To find an optimal compromise, a thermal matched aluminum-silicon alloy (silicon contents ≈ 40 wt%) plated with NiP (AlSi40/NiP ) was investigated in a joined project of the Max Planck Institute for Astronomy MPIA and the Fraunhofer Institute for Applied Optics and Precision Engineering IOF. The main tasks of the project were the minimization of the bimetallic bending, the development of reliable stabilizing and aging procedures, and the establishment of a proven fabrication method.
This paper describes fundamental results regarding the optimization of the athermal material combination. Furthermore, the developed production chain for high quality freeform mirrors made of AlSi40/NiP is pointed out.

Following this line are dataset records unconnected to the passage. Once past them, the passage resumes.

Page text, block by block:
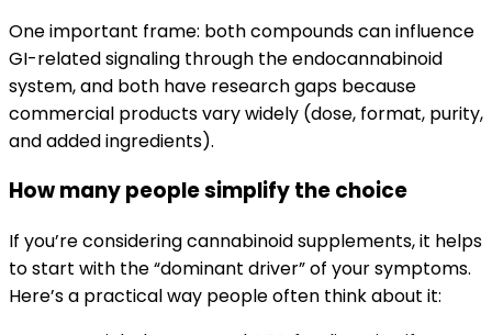
One important frame: both compounds can influence
GI-related signaling through the endocannabinoid
system, and both have research gaps because
commercial products vary widely (dose, format, purity,
and added ingredients).
How many people simplify the choice
If you’re considering cannabinoid supplements, it helps
to start with the “dominant driver” of your symptoms.
Here’s a practical way people often think about it:
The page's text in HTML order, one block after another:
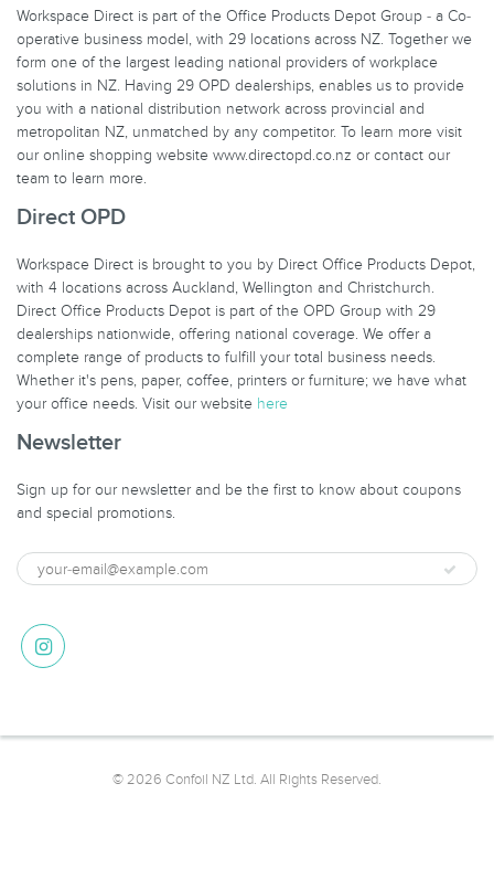
Workspace Direct is part of the Office Products Depot Group - a Co-
operative business model, with 29 locations across NZ. Together we
form one of the largest leading national providers of workplace
solutions in NZ. Having 29 OPD dealerships, enables us to provide
you with a national distribution network across provincial and
metropolitan NZ, unmatched by any competitor. To learn more visit
our online shopping website www.directopd.co.nz or contact our
team to learn more.
Direct OPD
Workspace Direct is brought to you by Direct Office Products Depot,
with 4 locations across Auckland, Wellington and Christchurch.
Direct Office Products Depot is part of the OPD Group with 29
dealerships nationwide, offering national coverage. We offer a
complete range of products to fulfill your total business needs.
Whether it's pens, paper, coffee, printers or furniture; we have what
your office needs. Visit our website here
Newsletter
Sign up for our newsletter and be the first to know about coupons
and special promotions.
© 2026 Confoil NZ Ltd. All Rights Reserved.

Demanding metal based mirrors for space applications as well as for astronomical instrumentation acting in the NIR and visual (VIS) wavelengths are characterized by the following typical optical specifications:
|• Shape:||aspheres, off-axis aspheres, freeforms e.g. biconic, anamorphotic|
|• Form deviation:||100 nm PV (peak to valley), 15 nm rms (root mean square) at a clear aperture (CA) size of 200 mm x 200 mm|
|• Micro-roughness:||< 0.7 nm rms (2.5x magnification), < 0.3 nm rms (40x magnification|
|• Cleanliness:||5/3 x 0.1 according to DIN ISO 10110|
|• Optical coating:||protected silver, gold|
|• Coating qualifications:||MIL-M-13508C 4.4.6 (adhesion), ISO 9022-2-14-04 (thermal stability), MIL-M-13508C 4.4.7 (humidity), and other tests|
IOF has developed technologies and processes including diamond machining, post polishing, local figuring techniques, and optical coating to realize the above specifications on nickel plated aluminum (Al6061) mirrors. Thus, for example, the optics of the Jena-Spaceborne-Scanner JSS product line (developed by Jena-Optronik GmbH) is realised by a TMA telescope designed in aluminum , .
With respect to the system alignment and integration as well as in terms of weight- and temperature restrictions, a couple of boundary conditions have to be considered. Besides the realisation of the single optical element, the attention will focus more and more on the issues of:
• Well defined references for metrology and assembly
• Easy and reliable system alignment and integration
• Athermal design
Because of the excellent machinability and the wide variety of possible manufacturing technologies, metal substrates offer outstanding opportunities for novel approaches in respect to these issues. In a range of investigations it is clearly shown that the effort for system alignment and integration can be significantly reduced by the usage of well-defined references , . References, which are easily feasible in metal substrates, are also a potential key for improving the metrology and the correction cycle of complex optical shapes .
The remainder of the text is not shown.